BRIEF:
Go line by line through the entries and show those that hold the string "diseño".

[Records drawn from a dataset]
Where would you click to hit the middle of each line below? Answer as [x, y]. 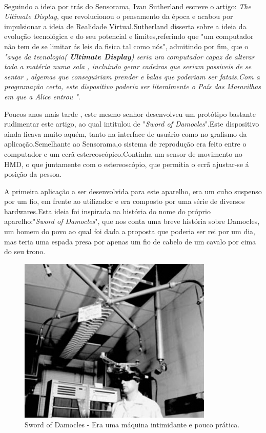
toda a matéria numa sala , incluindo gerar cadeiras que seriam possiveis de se [128, 66]
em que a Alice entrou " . [42, 96]
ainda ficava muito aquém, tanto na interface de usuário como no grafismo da [126, 133]
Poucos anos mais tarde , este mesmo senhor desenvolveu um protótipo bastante [130, 114]
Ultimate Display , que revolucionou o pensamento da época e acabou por [119, 16]
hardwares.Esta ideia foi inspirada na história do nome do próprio [107, 211]
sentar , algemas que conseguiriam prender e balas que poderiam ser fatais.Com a [132, 76]
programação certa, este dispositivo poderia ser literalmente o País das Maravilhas [133, 86]
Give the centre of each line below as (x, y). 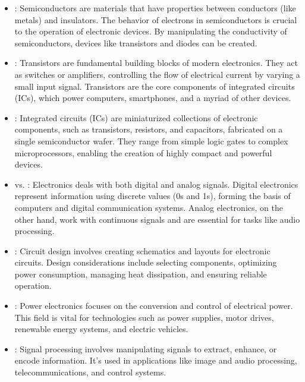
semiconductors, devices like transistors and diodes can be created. (136, 42)
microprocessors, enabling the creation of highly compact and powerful (143, 152)
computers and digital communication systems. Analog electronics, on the (149, 207)
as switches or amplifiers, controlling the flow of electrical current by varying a (157, 74)
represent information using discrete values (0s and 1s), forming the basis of (152, 196)
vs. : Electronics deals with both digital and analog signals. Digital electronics (156, 184)
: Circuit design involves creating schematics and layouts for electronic (142, 250)
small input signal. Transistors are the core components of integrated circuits (155, 86)
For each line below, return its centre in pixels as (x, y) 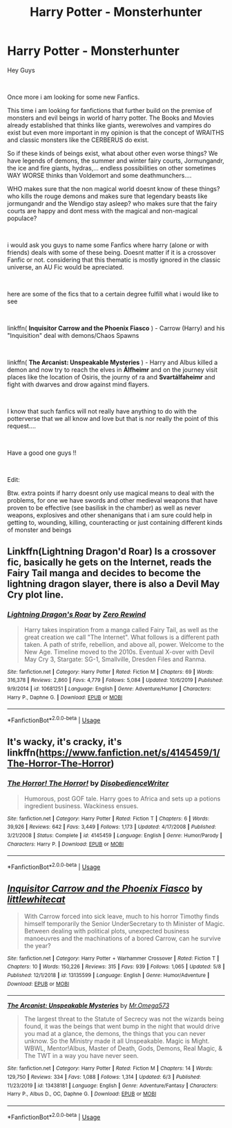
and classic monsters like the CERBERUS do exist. (78, 140)
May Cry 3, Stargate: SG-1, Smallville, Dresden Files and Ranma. (115, 659)
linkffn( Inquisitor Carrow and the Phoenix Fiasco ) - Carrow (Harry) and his (116, 328)
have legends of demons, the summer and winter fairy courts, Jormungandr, (116, 161)
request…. (22, 426)
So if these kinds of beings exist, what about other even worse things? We (113, 153)
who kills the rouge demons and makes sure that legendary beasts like (107, 196)
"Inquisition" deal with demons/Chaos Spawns (73, 335)
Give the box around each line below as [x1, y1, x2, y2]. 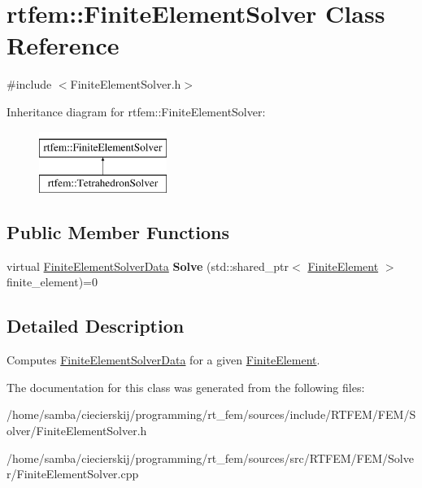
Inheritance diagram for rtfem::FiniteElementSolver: [7, 102, 266, 120]
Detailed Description [7, 313, 185, 338]
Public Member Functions [7, 220, 229, 245]
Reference [7, 28, 120, 62]
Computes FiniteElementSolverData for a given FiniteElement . [7, 351, 320, 368]
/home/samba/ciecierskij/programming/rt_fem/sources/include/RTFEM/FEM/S [7, 406, 416, 423]
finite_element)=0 [7, 273, 98, 290]
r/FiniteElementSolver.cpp [7, 465, 139, 482]
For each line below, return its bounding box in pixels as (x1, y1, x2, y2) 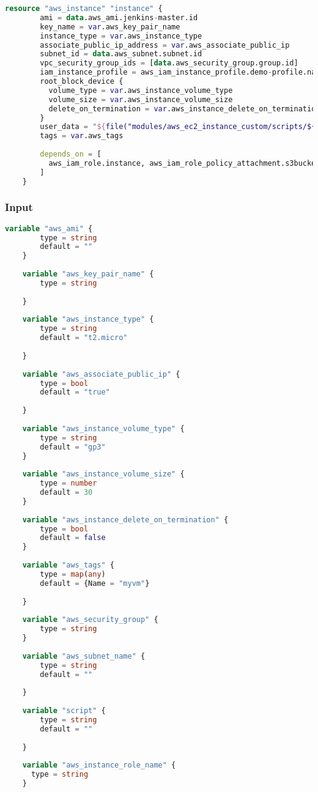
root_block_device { (40, 77, 124, 86)
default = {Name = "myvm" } (40, 579, 150, 588)
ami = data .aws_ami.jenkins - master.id (40, 13, 198, 22)
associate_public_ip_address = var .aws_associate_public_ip (40, 40, 290, 50)
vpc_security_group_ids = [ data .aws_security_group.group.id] (40, 59, 298, 68)
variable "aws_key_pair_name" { (22, 270, 154, 279)
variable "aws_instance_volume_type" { (22, 424, 185, 433)
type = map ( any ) (40, 569, 106, 579)
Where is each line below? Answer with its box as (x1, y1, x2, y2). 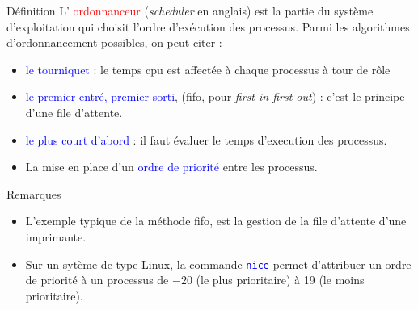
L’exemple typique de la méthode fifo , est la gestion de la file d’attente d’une (25, 212, 407, 229)
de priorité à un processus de (25, 271, 169, 288)
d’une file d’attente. (25, 103, 123, 120)
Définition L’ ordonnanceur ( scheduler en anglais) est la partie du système (6, 2, 374, 19)
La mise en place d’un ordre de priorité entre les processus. (25, 158, 318, 175)
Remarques (6, 185, 61, 202)
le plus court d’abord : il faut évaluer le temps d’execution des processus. (25, 131, 387, 148)
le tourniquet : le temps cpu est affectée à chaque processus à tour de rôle (25, 61, 391, 77)
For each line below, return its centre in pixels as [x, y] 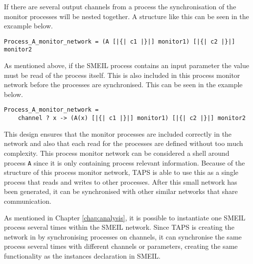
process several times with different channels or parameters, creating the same [121, 246]
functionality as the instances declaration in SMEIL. [82, 255]
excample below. [28, 26]
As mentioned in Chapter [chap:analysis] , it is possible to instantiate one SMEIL [125, 217]
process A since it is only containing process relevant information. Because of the [125, 162]
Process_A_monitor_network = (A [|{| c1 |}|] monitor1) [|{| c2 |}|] [120, 41]
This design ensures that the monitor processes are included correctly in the [118, 133]
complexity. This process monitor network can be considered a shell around [117, 153]
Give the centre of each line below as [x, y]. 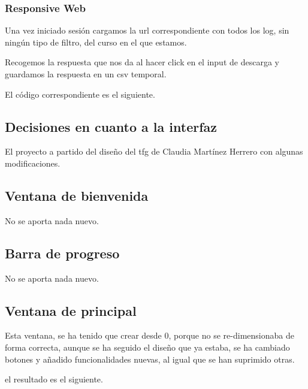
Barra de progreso [62, 253]
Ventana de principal [71, 310]
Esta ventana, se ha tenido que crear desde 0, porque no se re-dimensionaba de [150, 335]
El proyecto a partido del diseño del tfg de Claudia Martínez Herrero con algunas [154, 151]
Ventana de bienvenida [77, 195]
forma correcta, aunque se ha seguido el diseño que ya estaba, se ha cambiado [147, 347]
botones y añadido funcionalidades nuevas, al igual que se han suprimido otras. [150, 359]
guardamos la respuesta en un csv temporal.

ANSWER BOX:
El proyecto a partido del diseño del tfg de Claudia Martínez Herrero con algunas [154, 151]
forma correcta, aunque se ha seguido el diseño que ya estaba, se ha cambiado [147, 347]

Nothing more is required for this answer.